Monday, October 13, 2003

The Site was crawled by Google

The Everett Family Blog was visited today by the "crawler" from Google.

What does that mean?

Google is one of the most widely used search engine websites on the Internet. To allow people to search for sites, Google needs to effectively visit every website at least once to find out what is on the site. That work is done by a "crawler", as in a webcrawler.

A crawler is a program that simply goes and visits a website, making sure to visit each and every link on the site, recording information about each page.

How do you know a crawler has visited the site?

The crawler on visiting a website will first try to access a file called "robots.txt". If programmers were consistent, I would have expected the crawler to look for a file that was in the motif of spiders (like the world wide web, crawler, etc)... but nope, Instead they went with to a different idea for this particular thing.

robots.txt is a file that tells the crawler what they can and can not crawl on a site. Allows a website to be able to pick and chose what they want searchable vs what they want to keep private. If robots.txt doesn't exists, then the site is telling the crawler to feel free to visit every part of the site. Everett Family Blog does not have a robot.txt file.

OK, I kinda understand that, but how do you know a crawler has visited?

That is simple. A log is kept every time somebody visits the site. I have another piece of software that does log analysis. In the log, information is stored including files that were requested that did not exist. Tonight for the first time, the file "robots.txt" was requested and it was displayed in the log analysis tool.

The last piece of the puzzle is that I can tell what domain each request is from.
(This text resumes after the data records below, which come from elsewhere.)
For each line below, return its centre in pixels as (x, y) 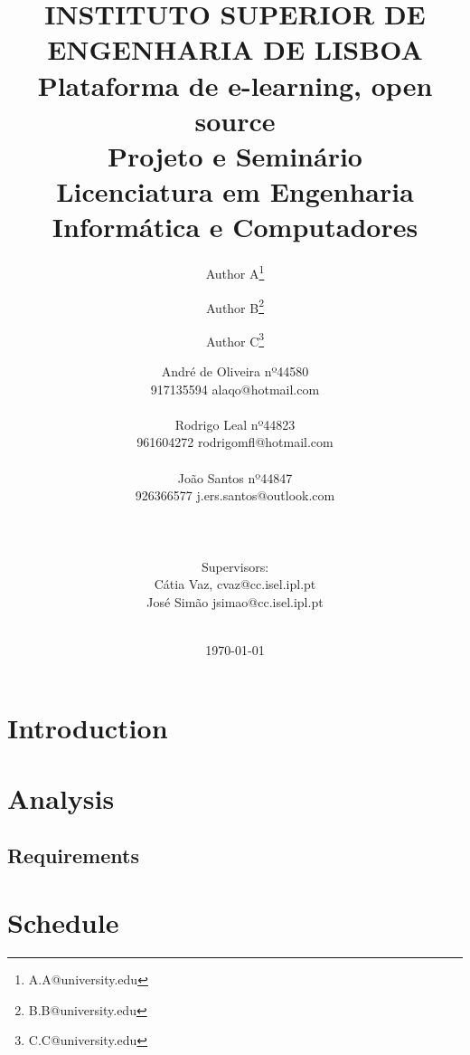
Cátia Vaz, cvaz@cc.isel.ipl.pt (235, 584)
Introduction (88, 727)
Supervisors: (235, 566)
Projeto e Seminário (235, 155)
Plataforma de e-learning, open (235, 85)
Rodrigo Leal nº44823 (235, 424)
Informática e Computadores (235, 227)
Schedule (63, 922)
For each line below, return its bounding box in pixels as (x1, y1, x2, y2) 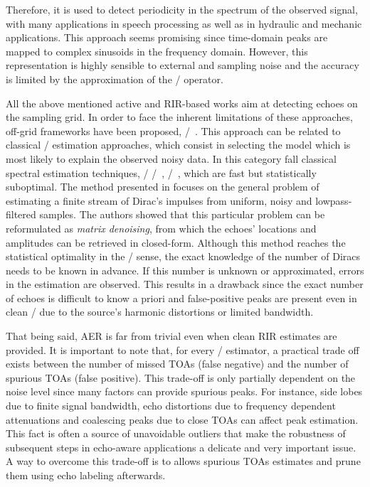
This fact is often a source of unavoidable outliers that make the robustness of (6, 426, 346, 441)
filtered (6, 207, 36, 222)
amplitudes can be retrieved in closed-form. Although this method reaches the (6, 235, 346, 250)
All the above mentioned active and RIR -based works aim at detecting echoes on (6, 95, 358, 110)
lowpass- (315, 193, 352, 208)
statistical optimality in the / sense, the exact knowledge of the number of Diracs (6, 249, 361, 264)
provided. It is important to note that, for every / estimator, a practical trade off (6, 342, 359, 357)
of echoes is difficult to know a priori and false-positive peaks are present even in (6, 290, 357, 305)

A domain being for example: aol.com, comcast.com covad.net, etc. Today a request was made from the domain googlebot.com.

So what did we learn today. Programmers have a strong tendency to mix metaphors... In this case the mixture was between the "spider" metaphor and "robot" metaphor. Makes all of this seem even more difficult than it actually is to people not as initimately familiar with it.
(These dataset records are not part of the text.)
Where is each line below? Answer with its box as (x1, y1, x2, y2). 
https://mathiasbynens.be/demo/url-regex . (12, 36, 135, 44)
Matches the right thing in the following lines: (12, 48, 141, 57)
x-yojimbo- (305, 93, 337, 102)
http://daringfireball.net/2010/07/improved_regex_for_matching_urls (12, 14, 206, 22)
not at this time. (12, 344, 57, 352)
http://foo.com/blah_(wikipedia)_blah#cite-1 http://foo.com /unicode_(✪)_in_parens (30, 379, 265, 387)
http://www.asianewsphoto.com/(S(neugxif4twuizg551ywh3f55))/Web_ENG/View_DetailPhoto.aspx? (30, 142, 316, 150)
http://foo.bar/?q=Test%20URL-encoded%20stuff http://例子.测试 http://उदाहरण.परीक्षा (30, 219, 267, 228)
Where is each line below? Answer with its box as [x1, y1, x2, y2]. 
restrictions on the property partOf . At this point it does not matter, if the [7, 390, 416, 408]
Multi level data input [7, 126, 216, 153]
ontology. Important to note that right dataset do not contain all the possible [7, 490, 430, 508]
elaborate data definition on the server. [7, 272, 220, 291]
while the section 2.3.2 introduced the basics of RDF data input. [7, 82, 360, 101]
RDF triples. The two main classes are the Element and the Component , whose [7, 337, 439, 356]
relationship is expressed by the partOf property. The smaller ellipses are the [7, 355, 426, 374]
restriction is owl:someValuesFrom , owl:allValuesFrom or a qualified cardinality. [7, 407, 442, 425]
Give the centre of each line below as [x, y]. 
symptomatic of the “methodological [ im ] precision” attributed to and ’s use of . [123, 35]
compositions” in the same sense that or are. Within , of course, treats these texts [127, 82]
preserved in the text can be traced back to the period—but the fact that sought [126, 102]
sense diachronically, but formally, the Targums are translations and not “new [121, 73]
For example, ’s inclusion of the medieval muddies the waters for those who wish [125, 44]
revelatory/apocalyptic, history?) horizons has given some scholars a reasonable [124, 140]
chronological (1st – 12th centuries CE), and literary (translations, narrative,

Enough computer crap for today...

1 comment:

Steve Everett said...

I noticed some activity on www.zone1000.com yesterday which is unusual since I haven't updated it in a while. The page hits were shortly after 7:00 pm eastern time. What time did Google visit your site? I'm thinking that it followed the links to my site, although I don't see the request for robots.txt. I did a reverse DNS lookup on the IP address, but couldn't find the domain.